■ INSTRUCTIONS FOR THE TASK:
Starting at the first line of the records and stopping at the line that contains "find out what links are broken [42, 97]", transcribe every line exactly and leave out the pictures.

■ Records from a collection:
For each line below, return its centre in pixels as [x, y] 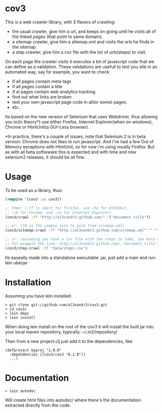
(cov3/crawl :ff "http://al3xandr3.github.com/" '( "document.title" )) [78, 217]
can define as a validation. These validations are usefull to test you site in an [81, 67]
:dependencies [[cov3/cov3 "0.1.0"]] [48, 354]
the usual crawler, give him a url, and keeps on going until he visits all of [84, 31]
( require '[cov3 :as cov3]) [33, 199]
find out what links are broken [42, 97]
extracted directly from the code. [38, 405]
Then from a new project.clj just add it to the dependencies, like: [69, 341]

■ SOLUTION:
For each line below, return its centre in pixels as [x, y] 
(cov3/crawl :ff "http://al3xandr3.github.com/" '( "document.title" )) [78, 217]
can define as a validation. These validations are usefull to test you site in an [81, 67]
:dependencies [[cov3/cov3 "0.1.0"]] [48, 354]
the usual crawler, give him a url, and keeps on going until he visits all of [84, 31]
( require '[cov3 :as cov3]) [33, 199]
find out what links are broken [42, 97]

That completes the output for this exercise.